Journal Title (Medline/Pubmed accepted abbreviation): J. Appl. Physiol.
Page numbers: 1569-1570
doi (if applicable): 10.1152/japplphysiol.01152.2010
Both menopause and a sedentary lifestyle contribute to unhealthful lipid metabolism, an increased deposition of fat, and an increase in circulating free fatty acids (FFAs) in middle-aged and elderly women. Moreover, as a person ages, the capacity of oxygen consumption, lipid oxidation, and other metabolic processes are altered, making it more difficult and uncomfortable to exercise. In the same volume of this journal, Johnson et al. publish a study that found that postmenopausal women do indeed have the ability to improve their rates of lipid metabolism with 12 wks of endurance exercise.
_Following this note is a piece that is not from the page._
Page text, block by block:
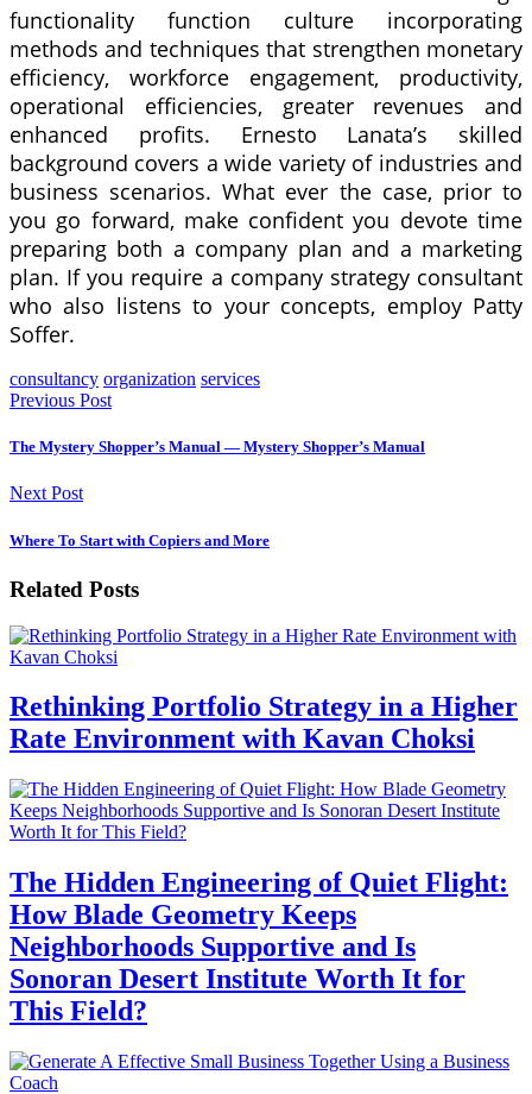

DiPietro points out the highlights of the Johnson study as well as compares their findings to other studies. For example, the Johnson study prudently uses both absolute and relative training protocols after the 12 wk exercise intervention to assess their effects on lipid metabolism, therefore avoiding questions related to potentially artifactual observations. The increase in abdominal obesity and high circulating FFAs exhibited by some postmenopausal women may influence the ability and/or the effectiveness of an exercise program. Fortunately, studies consistently show that older women can adapt to exercise programs and improve their health. Unfortunately, however, the studies suggest that very time- and work-intense programs are often necessary for any practical improvements of lipid metabolism.
Interpretation of findings/Key practice applications:
Post-menopausal women are able to adapt to exercise programs in order to improve the efficiency of total lipid metabolism. However, more research is needed to elucidate the mechanisms for prevention and adaptation of poor lipid metabolism.